Um grupo internacional de astrónomos identificou um sistema planetário distante que põe em causa uma das ideias mais amplamente aceites sobre como os planetas se formam.
Na maioria dos sistemas planetários observados em toda a Via Láctea, os cientistas veem o mesmo arranjo básico. Planetas pequenos e rochosos orbitam perto de suas estrelas, enquanto grandes gigantes gasosos orbitam mais longe. Nosso próprio sistema solar se enquadra nesse padrão. Planetas internos: Mercúrio, Vênus, Terra e Marte, feitos principalmente de pedra e metal. Mais longe, Júpiter, Saturno, Urano e Netuno são cobertos por espessas camadas de gás.
Este arranjo é explicado por uma importante teoria de formação de planetas. Estrelas jovens emitem radiação intensa que pode retirar gás de planetas próximos em desenvolvimento, deixando para trás Terras sólidas e rochosas. Longe da estrela, as temperaturas mais frias permitem que os planetas retenham atmosferas mais densas, levando à formação de gigantes gasosos.
Um acordo de quebra de regras em torno do LHS 1903
Um sistema recentemente identificado orbitando a estrela LHS 1903 não segue esse roteiro. Descobertas, relatórios ciênciaCentra uma pequena e fraca estrela anã vermelha que é mais fria e menos massiva que o Sol.
Pesquisadores liderados pelo professor Ryan Cloutier, da Universidade McMaster, e pelo professor Thomas Wilson, da Universidade de Warwick, combinaram dados de telescópios na Terra e no espaço para estudar o sistema. Eles inicialmente identificaram três planetas. O mundo interior é rochoso, seguido por dois planetas ricos em gás, como versões menores de Netuno, uma formação que corresponde às expectativas padrão.
Mas anos de observação adicional trouxeram uma reviravolta inesperada. Novas medições feitas pelo satélite CHOPS da Agência Espacial Europeia revelaram um quarto planeta, denominado LHS 1903 e, orbitando o ponto mais distante da estrela. Surpreendentemente, este mundo exterior parece ser rochoso.
“Temos visto este padrão: rochoso por dentro, gasoso por fora, em centenas de sistemas planetários. Mas agora, a descoberta de um planeta rochoso na parte exterior de um sistema obriga-nos a repensar o momento e as condições sob as quais os planetas rochosos podem formar-se,” disse Cloutier, professor assistente no Departamento de Física e Astronomia.
Cancelando colisões e trânsitos de planetas
A equipe explorou várias explicações possíveis. Eles consideraram se um impacto gigante teria destruído a atmosfera do planeta. Eles também testaram se os planetas poderiam mudar de posição ao longo do tempo.
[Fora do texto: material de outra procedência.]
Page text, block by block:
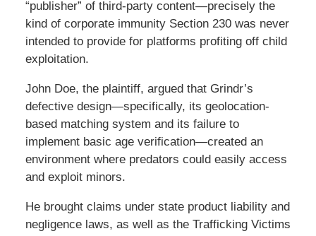
“publisher” of third-party content—precisely the
kind of corporate immunity Section 230 was never
intended to provide for platforms profiting off child
exploitation.
John Doe, the plaintiff, argued that Grindr’s
defective design—specifically, its geolocation-
based matching system and its failure to
implement basic age verification—created an
environment where predators could easily access
and exploit minors.
He brought claims under state product liability and
negligence laws, as well as the Trafficking Victims
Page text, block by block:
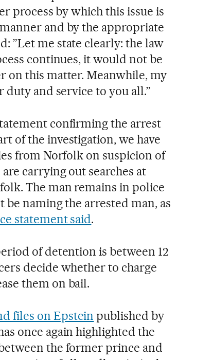
process by which this issue is
and by the appropriate
”Let me state clearly: the law
continues, it would not be
this matter. Meanwhile, my
and service to you all.”
confirming the arrest
of the investigation, we have
from Norfolk on suspicion of
carrying out searches at
The man remains in police
naming the arrested man, as
statement said.
of detention is between 12
decide whether to charge
them on bail.
files on Epstein published by
once again highlighted the
the former prince and
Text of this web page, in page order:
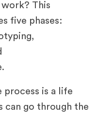
work? This
five phases:
process is a life
can go through the
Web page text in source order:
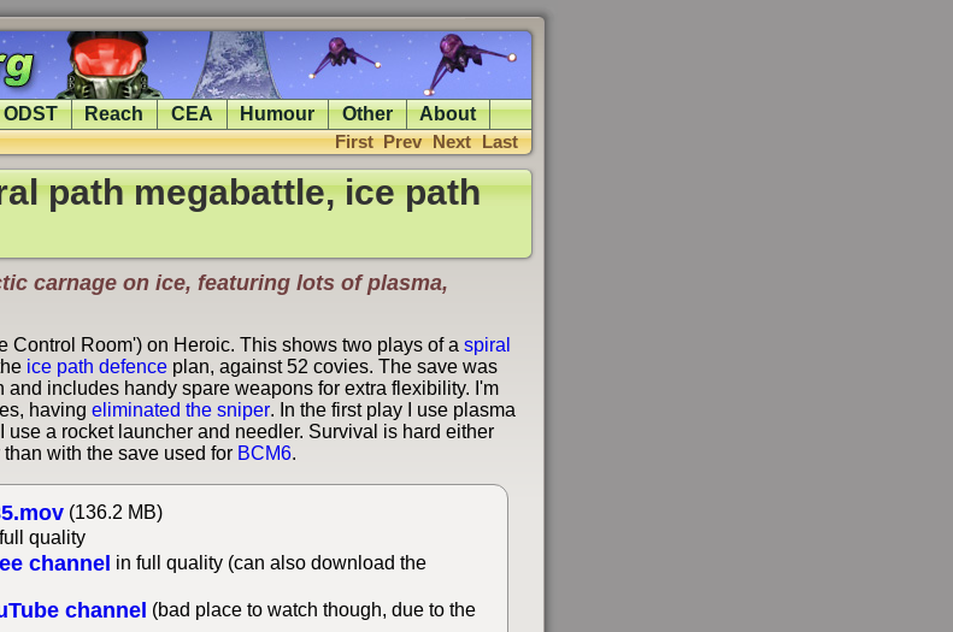
ODST Reach CEA Humour Other About
First Prev Next Last
path megabattle, ice path
carnage on ice, featuring lots of plasma,
Control Room') on Heroic. This shows two plays of a spiral
ice path defence plan, against 52 covies. The save was
and includes handy spare weapons for extra flexibility. I'm
having eliminated the sniper. In the first play I use plasma
use a rocket launcher and needler. Survival is hard either
with the save used for BCM6.
(136.2 MB)
quality
channel in full quality (can also download the
channel (bad place to watch though, due to the
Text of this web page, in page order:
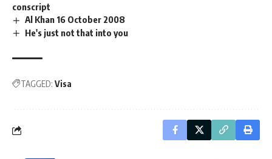
conscript
Al Khan 16 October 2008
He's just not that into you
TAGGED: Visa
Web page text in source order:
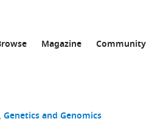
Magazine Community
Genetics and Genomics
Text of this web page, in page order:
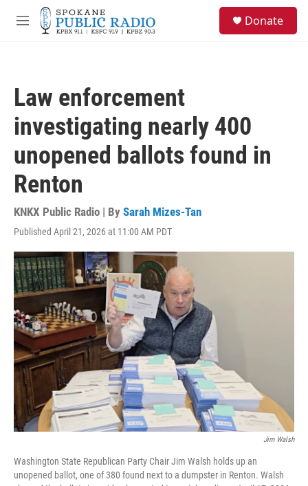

Simulações computacionais detalhadas e estudos de órbitas planetárias excluem ambos os cenários.
Em vez disso, os resultados apontam para ideias mais inesperadas. Os planetas deste sistema podem não ter se formado simultaneamente. Em vez disso, eles poderiam ter evoluído um após o outro à medida que as condições ao redor da estrela mudavam.
Formação planetária de dentro para fora
Os modelos padrão propõem que os planetas se formam dentro de um disco protoplanetário, uma nuvem rodopiante de gás e poeira em torno de uma estrela jovem. Neste ambiente, aglomerados de material formam os embriões de vários planetas quase ao mesmo tempo. Ao longo de milhões de anos, estes corpos em crescimento evoluem para planetas totalmente formados com diferentes formas e composições.
A formação do sistema LHS 1903 sugere um caminho diferente conhecido como formação planetária de dentro para fora. Neste cenário, os planetas formam-se sequencialmente em ambientes mutáveis. As condições locais no final da formação de cada planeta determinam se este será rico em gás ou rochoso.
Esta estrutura pode explicar a natureza incomum do LHS 1903 e. No momento em que começa a coalescer, a maior parte do gás no disco circundante já pode ter se dissipado, deixando muito pouco material para formar uma atmosfera densa.
“É notável ver a formação de um mundo rochoso num ambiente que não deveria favorecer esse resultado. Isso desafia as suposições incorporadas nos nossos modelos atuais,” disse Cloutier, que acrescentou que a descoberta levanta questões mais amplas sobre se o LHS 1903 é uma anomalia ou um exemplo inicial de um padrão que os cientistas ainda não reconheceram.
“À medida que os telescópios e os métodos de detecção se tornam mais precisos, estamos a fortalecer a nossa capacidade de encontrar sistemas planetários que não são semelhantes aos nossos e que são inconsistentes com teorias de longa data”, diz ele.
“Cada novo sistema acrescenta outro ponto de dados a uma imagem crescente da diversidade planetária – forçando os cientistas a repensar os processos que moldam os mundos em toda a galáxia.”